Repeat, word for word, all the data that follows, and exclude the pictures.

★ ★ ★ ★

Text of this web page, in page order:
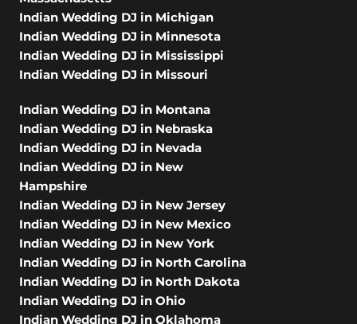
Indian Wedding DJ in Michigan
Indian Wedding DJ in Minnesota
Indian Wedding DJ in Mississippi
Indian Wedding DJ in Missouri
Indian Wedding DJ in Montana
Indian Wedding DJ in Nebraska
Indian Wedding DJ in Nevada
Indian Wedding DJ in New
Hampshire
Indian Wedding DJ in New Jersey
Indian Wedding DJ in New Mexico
Indian Wedding DJ in New York
Indian Wedding DJ in North Carolina
Indian Wedding DJ in North Dakota
Indian Wedding DJ in Ohio
Indian Wedding DJ in Oklahoma

★ ★ ★ ★

**Result of this task**.
Text of this web page, in page order:
Indian Wedding DJ in Michigan
Indian Wedding DJ in Minnesota
Indian Wedding DJ in Mississippi
Indian Wedding DJ in Missouri
Indian Wedding DJ in Montana
Indian Wedding DJ in Nebraska
Indian Wedding DJ in Nevada
Indian Wedding DJ in New
Hampshire
Indian Wedding DJ in New Jersey
Indian Wedding DJ in New Mexico
Indian Wedding DJ in New York
Indian Wedding DJ in North Carolina
Indian Wedding DJ in North Dakota
Indian Wedding DJ in Ohio
Indian Wedding DJ in Oklahoma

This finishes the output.